Dansby had just walked out from the team's facility as he spoke. Waiting for him were a handful of fans, hoping for an autograph from one of their newfound heroes. A child, wearing a Larry Fitzgerald jersey, smiled wide as Dansby signed his paper.
This is how life-long devotion is won -- by winning playoff games.
When the Cardinals returned from their 33-13 beating of the Carolina Panthers early Sunday, a large crowd greeted them at the airport and at their facility.
It was 4:30 Sunday morning.
"After we found out the championship game was going to be played here, we saw a line around the building (team facility) and down the sidewalk," Whisenhunt said. "You're like, 'Wait a minute, is this real?' People are fired up. You hear them honking when the go by on the road next to here."
Until this run, the Phoenix-Arizona Cardinals had played in two playoff games, winning one in 1998. They had never won a division title until winning the NFC West this season. Even so, there were doubters. Most thought they were a so-so team winning a division that was a joke. The Cardinals didn't exactly play that well down the stretch to give people hope either.

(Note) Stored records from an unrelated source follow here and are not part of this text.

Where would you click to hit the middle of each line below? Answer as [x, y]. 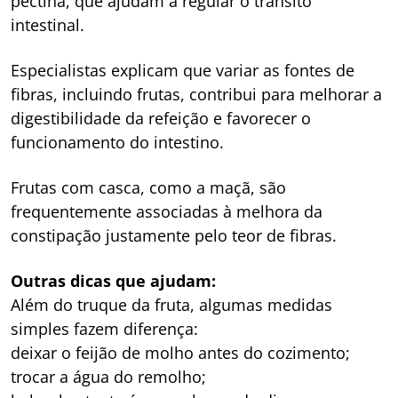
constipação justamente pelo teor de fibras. [174, 236]
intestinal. [48, 25]
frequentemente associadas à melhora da [167, 212]
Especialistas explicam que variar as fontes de [183, 71]
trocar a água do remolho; [108, 377]
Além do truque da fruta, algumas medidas [171, 305]
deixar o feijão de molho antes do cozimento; [180, 353]
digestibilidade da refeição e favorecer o [161, 119]
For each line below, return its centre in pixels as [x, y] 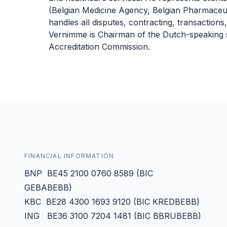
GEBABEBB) [48, 187]
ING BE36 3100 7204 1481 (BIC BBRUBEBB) [113, 216]
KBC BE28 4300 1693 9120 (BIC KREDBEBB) [112, 202]
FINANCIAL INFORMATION [69, 156]
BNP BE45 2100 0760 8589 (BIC [89, 173]
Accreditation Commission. [99, 47]
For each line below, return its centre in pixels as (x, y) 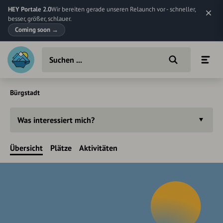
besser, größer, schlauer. (40, 19)
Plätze (61, 148)
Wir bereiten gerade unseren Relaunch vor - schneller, (123, 9)
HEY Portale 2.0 (30, 9)
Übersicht (26, 148)
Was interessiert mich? (56, 120)
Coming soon (33, 30)
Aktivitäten (98, 148)
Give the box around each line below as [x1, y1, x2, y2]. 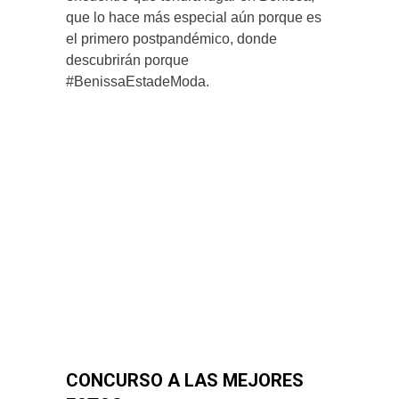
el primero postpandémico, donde [66, 31, 277, 47]
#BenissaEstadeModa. [66, 74, 209, 90]
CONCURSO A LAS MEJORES [66, 369, 304, 391]
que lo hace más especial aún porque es [66, 10, 322, 26]
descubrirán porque [66, 53, 189, 69]
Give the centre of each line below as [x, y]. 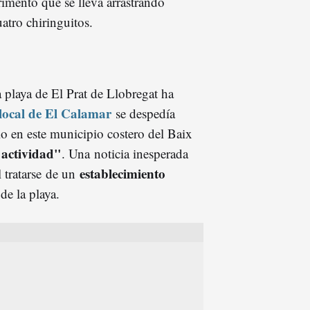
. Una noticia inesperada [125, 153]
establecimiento [122, 173]
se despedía [145, 113]
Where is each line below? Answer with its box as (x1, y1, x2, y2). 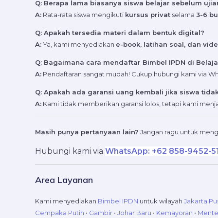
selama (170, 11, 196, 19)
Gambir (89, 209, 112, 217)
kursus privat (125, 11, 170, 19)
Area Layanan (35, 174, 93, 186)
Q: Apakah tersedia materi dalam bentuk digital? (35, 29, 204, 37)
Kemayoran (156, 209, 193, 217)
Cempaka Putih (35, 209, 84, 217)
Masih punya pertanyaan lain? (35, 127, 139, 136)
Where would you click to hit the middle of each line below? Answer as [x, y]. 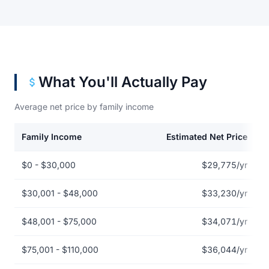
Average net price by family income [84, 107]
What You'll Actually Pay [123, 82]
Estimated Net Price [207, 137]
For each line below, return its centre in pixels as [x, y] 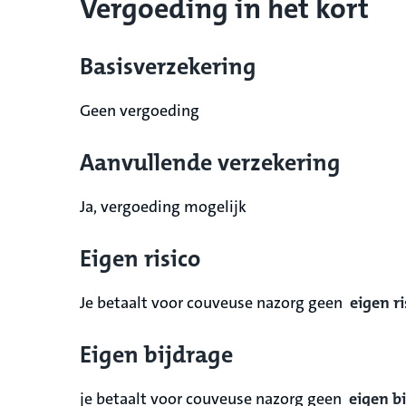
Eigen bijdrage [156, 354]
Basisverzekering [168, 66]
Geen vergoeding [140, 110]
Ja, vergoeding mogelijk [163, 206]
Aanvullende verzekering [210, 162]
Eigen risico [140, 258]
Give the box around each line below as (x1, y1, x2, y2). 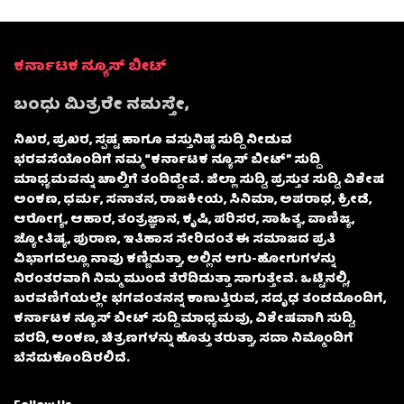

But after the Cardinals beat the Atlanta Falcons in the wild-card round, the interest got stronger. When they beat Carolina, and then learned the NFC Championship Game would be in their stadium, the area went nuts. The Cardinals actually had a real chance to win a championship, something the franchise hasn't done since 1947 when it played in Chicago. That's a long time, two cities and three names ago.
On the local sports-talk shows, no wonder it's Cardinals, Cardinals and more Cardinals.
"They have turned this town upside down," said Mike Jurecki, who hosts a morning sports-talk show on a Phoenix radio station. "This town has been starving for a winning football team, whether it's ASU or the Cardinals. It's such a transient community. Everybody is from somewhere else. But now everybody has jumped on board. I've never seen it like this before and I've been covering them for 13 years. It's remarkable how they've turned it around. If they get to the Super Bowl and win it, they will be the No. 1 team in town."
The Cardinals -- those football-playing Cardinals.
"People will know us now," Smith said. "Cardinals? Baseball? Do you believe that?"